陈天武望着她,嘴唇动了动,声音干涩得像砂纸摩擦。“救……救……”
“别紧张,我马上来救你!”
她伸出手,那只手很小,布满擦伤和淤青,指节泛白。她望着他,那双粉色的眼眸在昏暗中亮得惊人。“来,抓住我的手!”
陈天武伸出手,握住了那只手。
那只手苍白,纤细,沾满泥土和血迹,却在那一刻比任何东西都有力。
少女拉住他的手,将他从废墟中拉出。阳光落在他们身上,温暖的,明亮的,像某种古老的、被遗忘的祝福。
自那一刻起,名为“陈天武”的男人获得了新生。
他不再是无名之辈,不再是崩坏的受害者,而是一个有名字、有过去、有未来的、活着的人。
因为安娜给了他第二次生命。
夜枭走到律者面前。
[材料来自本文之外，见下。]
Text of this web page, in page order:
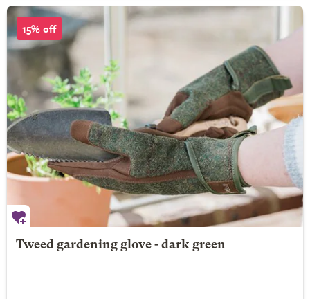
15% off
Tweed gardening glove - dark green

那些冰晶在她身周漂浮,像无数颗沉默的、发光的星。
她站在那里,银白的长发在风中轻轻飘动,眼眸空洞而茫然,像两面被雾气笼罩的、看不到底的湖。
“好久不见了,安娜。”他的声音很轻,轻得像在说一个不敢说出口的秘密。
他取下胸前的项链,那条银白色的细链在风中轻轻摆动。
他将项链放在她面前的冰面上,动作轻得像在安放一个易碎的梦。
“还记得这个吗?”他的声音很轻,“当初在废墟中,你说这是我们的赌注。等到我们都活下来,我就把它还给你。”
律者低下头,望着那条项链,眼里有什么东西正在微微发光——不是崩坏能的紫黑,不是冰晶的冷冽,而是一种更温暖的、更柔软的、像被什么东西触动后的光。
她的嘴唇动了动,吐出几个模糊的、破碎的音节。那声音不像是语言,更像是某种本能的、无法控制的回应。
夜枭的眼睛红了,却没有哭。
他只是蹲在那里,望着她,望着那条在冰面上轻轻颤动的项链,望着那双琥珀色的、努力想要聚焦却始终无法聚焦的眼睛。
“安娜。”他的声音很轻,“我来了。”
寒风从城市深处涌来,卷起灰紫色的雾霭,也卷起那些散落在废墟中的、发光的冰晶碎片。
它们在风中旋转、飘散,像一场无声的、温柔的雪。
律者站在那里,望着那条项链,望着她面前的、灰色风衣的男人,没有说话。但那双空洞的眼眸里,有什么东西正在一点一点苏醒。
雷光在冰牢中炸开。
紫黑色的电弧从芽衣掌心倾泻而出,撞击在那些厚重的冰壁上,炸开无数细碎的、发光的冰晶。
冰层在雷光中龟裂、崩塌,发出沉闷的、像巨兽骨骼碎裂的声响
她喘息着从碎冰中走出,寒气从四面八方涌来,凝结在她湿透的发丝上,结成细密的冰晶。
她抬起手,试图通过通讯器与其他两人取得联系。
“渡鸦?夜枭?你们在吗?听到请回话。”
电流的嘶嘶声在耳畔回荡,像某种沉默的、不祥的预兆。她等了一秒,两秒,三秒——然后,通讯器里传来了渡鸦的声音。
沙哑,断断续续,却还是带着那种让人牙痒的、懒洋洋的调子。
“有个坏消息和一个好消息……你想听哪个?”
芽衣的脚步顿了一瞬,眉头拧紧。远处的废墟间传来冰晶碎裂的脆响,她深吸一口气,将那股翻涌的焦躁压下去。
“都这地步了你还在开玩笑?”
“好吧,坏消息是——”渡鸦顿了顿,似乎在忍痛,“夜枭那个混蛋背叛了我们。他背刺了我,抢走了涤罪七雷。”
芽衣的瞳孔微微收缩。背叛?为什么?但现在不是追问的时候。